Vendredi 10 décembre 2021

Je suis sur ton canapé, dans cet appartement où nous n’avons pas vécu ensemble et où tu vis dorénavant et jusqu’à toujours. Je te parle de moi, de mon père, de ma mère, des mes sœurs, ainsi nous dialoguons, tu as vécu cela, tu me rapportes les dernières paroles de ton père, moi je ne les sais pas, je les ai oublié les derniers mots qu’il m’a adressé, ou au moins la dernière fois que j’ai entendu sa voix, derrière celle de maman, je ne sais pas quand c’était. Il y a peut-être un indice dans le carnet noir, mais cela m’étonnerait. “J’ai oublié” : comment de fois je les prononce, ces mots, chaque jour. Tout s’étiole. Et nous parlons encore.
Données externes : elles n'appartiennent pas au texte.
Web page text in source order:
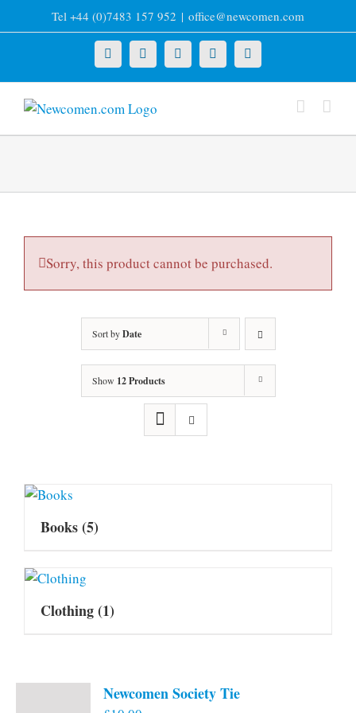
to
Tel +44 (0)7483 157 952 | office@newcomen.com
X LinkedInFacebookYouTubeInstagram
Sorry, this product cannot be purchased.
Sort byDate
Show 12 Products
Books(5)
Clothing(1)
Newcomen Society Tie

Et puis je te laisse, je marche à travers le dix-neuvième arrondissement pour arriver chez B ; trente et quelques minutes. J’aime être chez B, souvent il n’est pas là, il me prête cet endroit où il vit, c’est chaleureux et calme, il y a comme une forme de pureté chez lui ; et tout est bien rangé. Depuis la dernière fois, les plantes ont quitté la table, toute une étagère les accueille, près d’une fenêtre. Le temps glisse ; en écrivant ces mots je pense à son lit confortable : le matelas ferme, la couette lourde. Et il y a ce silence.